Work to be completed = Return each line of the data below verbatim; pictures are to be left out.

Source data
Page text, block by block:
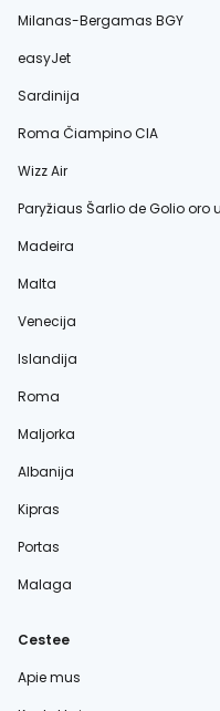
Milanas-Bergamas BGY
easyJet
Sardinija
Roma Čiampino CIA
Wizz Air
Paryžiaus Šarlio de Golio oro
Madeira
Malta
Venecija
Islandija
Roma
Maljorka
Albanija
Kipras
Portas
Malaga
Cestee
Apie mus
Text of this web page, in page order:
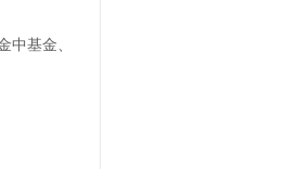
基金、

Result of this exercise =
Page text, block by block:
Milanas-Bergamas BGY
easyJet
Sardinija
Roma Čiampino CIA
Wizz Air
Paryžiaus Šarlio de Golio oro
Madeira
Malta
Venecija
Islandija
Roma
Maljorka
Albanija
Kipras
Portas
Malaga
Cestee
Apie mus
Text of this web page, in page order:
基金、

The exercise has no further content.